Dataset entries>
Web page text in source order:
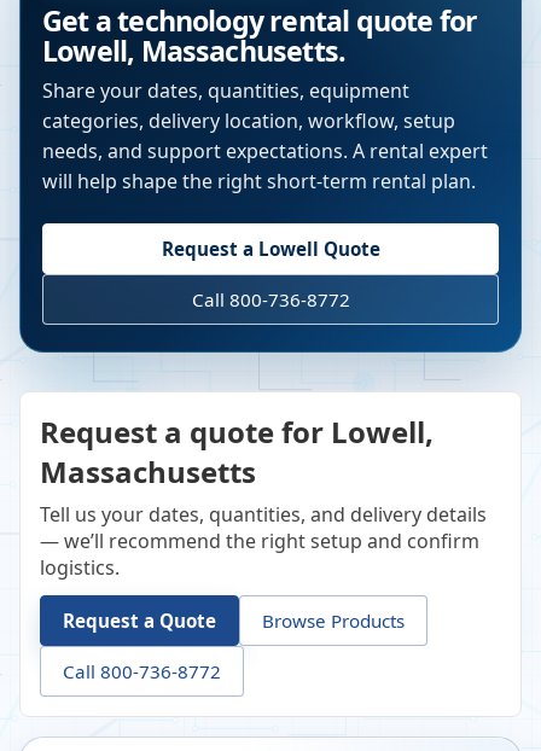
Get a technology rental quote for
Lowell, Massachusetts.
Share your dates, quantities, equipment
categories, delivery location, workflow, setup
needs, and support expectations. A rental expert
will help shape the right short-term rental plan.
Request a Lowell Quote
Call 800-736-8772
Request a quote for Lowell,
Massachusetts
Tell us your dates, quantities, and delivery details
— we’ll recommend the right setup and confirm
logistics.
Request a Quote Browse Products
Call 800-736-8772
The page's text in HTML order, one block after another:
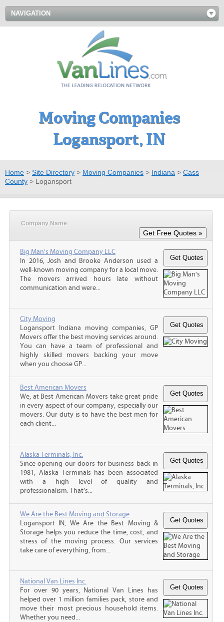
NAVIGATION
Moving Companies
Logansport, IN
Home > Site Directory > Moving Companies > Indiana > Cass
County > Logansport
Company Name
Big Man's Moving Company LLC
In 2016, Josh and Brooke Anderson used a
well-known moving company for a local move.
The movers arrived hours late without
communication and were...
City Moving
Logansport Indiana moving companies, GP
Movers offer the best moving services around.
You can have a team of professional and
highly skilled movers backing your move
when you choose GP...
Best American Movers
We, at Best American Movers take great pride
in every aspect of our company, especially our
movers. Our duty is to have the best men for
each client...
Alaska Terminals, Inc.
Since opening our doors for business back in
1981, Alaska Terminals has been associated
with a high level of quality and
professionalism. That’s...
We Are the Best Moving and Storage
Logansport IN, We Are the Best Moving &
Storage helps you reduce the time, cost, and
stress of the moving process. Our services
take care of everything, from...
National Van Lines Inc.
For over 90 years, National Van Lines has
helped over 1 million families pack, store and
move their most precious household items.
Whether you need...
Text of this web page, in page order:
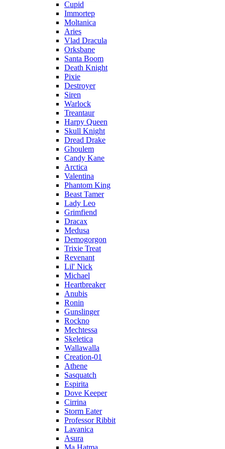
Cupid
Immortep
Moltanica
Aries
Vlad Dracula
Orksbane
Santa Boom
Death Knight
Pixie
Destroyer
Siren
Warlock
Treantaur
Harpy Queen
Skull Knight
Dread Drake
Ghoulem
Candy Kane
Arctica
Valentina
Phantom King
Beast Tamer
Lady Leo
Grimfiend
Dracax
Medusa
Demogorgon
Trixie Treat
Revenant
Lil' Nick
Michael
Heartbreaker
Anubis
Ronin
Gunslinger
Rockno
Mechtessa
Skeletica
Wallawalla
Creation-01
Athene
Sasquatch
Espirita
Dove Keeper
Cirrina
Storm Eater
Professor Ribbit
Lavanica
Asura
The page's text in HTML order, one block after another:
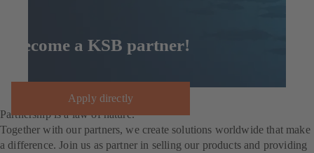
Become a KSB partner!
Apply directly
Partnership is a law of nature.
Together with our partners, we create solutions worldwide that make
a difference. Join us as partner in selling our products and providing
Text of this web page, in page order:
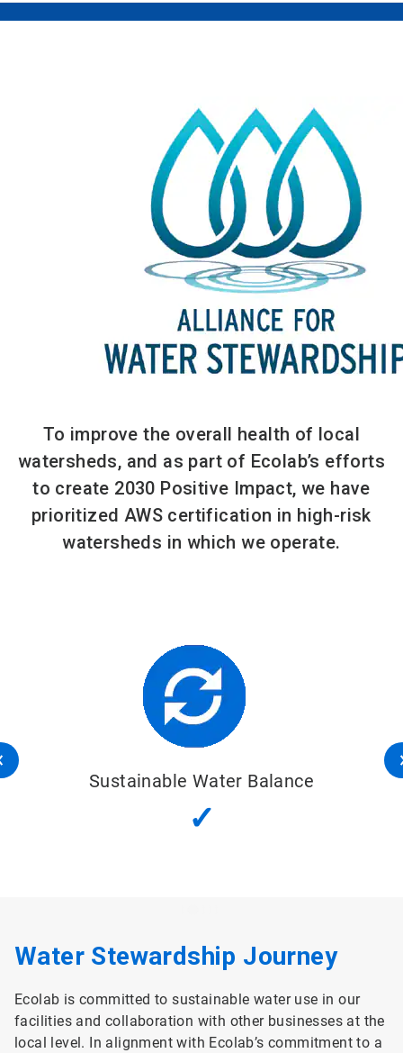
To improve the overall health of local
watersheds, and as part of Ecolab’s efforts
to create 2030 Positive Impact, we have
prioritized AWS certification in high-risk
watersheds in which we operate.
Sustainable Water Balance
✓
Water Stewardship Journey
Ecolab is committed to sustainable water use in our
facilities and collaboration with other businesses at the
local level. In alignment with Ecolab’s commitment to a
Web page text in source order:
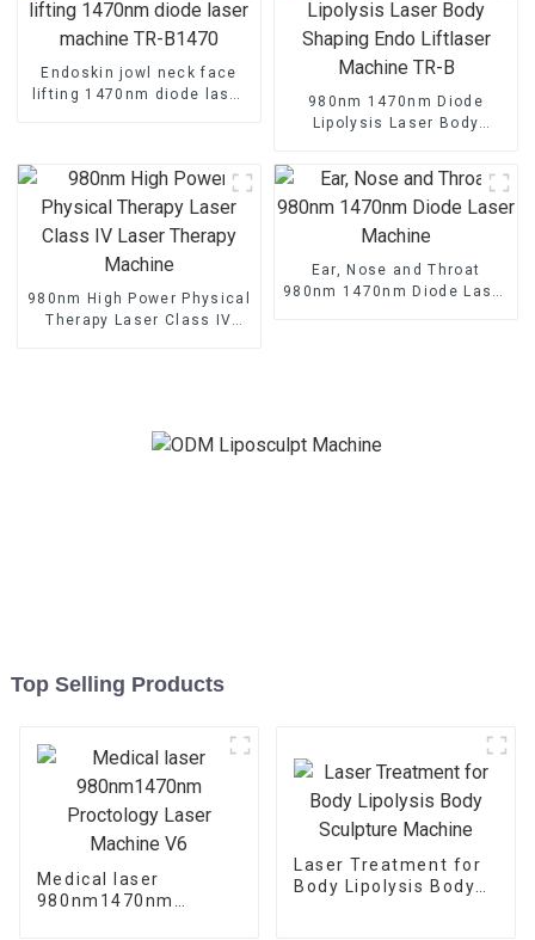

WORK TO COMPLETE> Quote only what lies between the first line of the records and the line containing "when you choose GP...", please, including both lines and excluding images.

TASK RESPONSE>
Web page text in source order:
Get a technology rental quote for
Lowell, Massachusetts.
Share your dates, quantities, equipment
categories, delivery location, workflow, setup
needs, and support expectations. A rental expert
will help shape the right short-term rental plan.
Request a Lowell Quote
Call 800-736-8772
Request a quote for Lowell,
Massachusetts
Tell us your dates, quantities, and delivery details
— we’ll recommend the right setup and confirm
logistics.
Request a Quote Browse Products
Call 800-736-8772
The page's text in HTML order, one block after another:
NAVIGATION
Moving Companies
Logansport, IN
Home > Site Directory > Moving Companies > Indiana > Cass
County > Logansport
Company Name
Big Man's Moving Company LLC
In 2016, Josh and Brooke Anderson used a
well-known moving company for a local move.
The movers arrived hours late without
communication and were...
City Moving
Logansport Indiana moving companies, GP
Movers offer the best moving services around.
You can have a team of professional and
highly skilled movers backing your move
when you choose GP...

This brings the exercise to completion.